● WORK TO BE COMPLETED: Your answer must be the full listing, word for word, with no images in it.

● PROVIDED MATERIAL:

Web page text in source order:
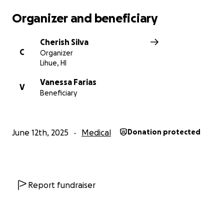
Organizer and beneficiary
C
Cherish Silva
Organizer
Lihue, HI
V
Vanessa Farias
Beneficiary
June 12th, 2025 Medical Donation protected
Report fundraiser
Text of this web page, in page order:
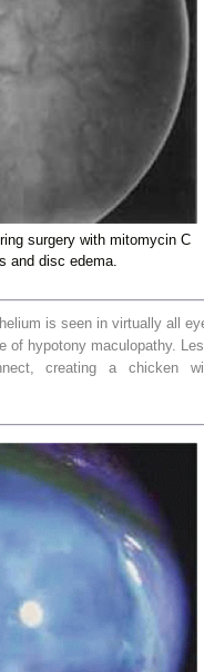
surgery with mitomycin C
and disc edema.
is seen in virtually all
of hypotony maculopathy.
creating a chicken

● ANSWER SPACE:
Web page text in source order:
Organizer and beneficiary
C
Cherish Silva
Organizer
Lihue, HI
V
Vanessa Farias
Beneficiary
June 12th, 2025 Medical Donation protected
Report fundraiser
Text of this web page, in page order:
surgery with mitomycin C
and disc edema.
is seen in virtually all
of hypotony maculopathy.
creating a chicken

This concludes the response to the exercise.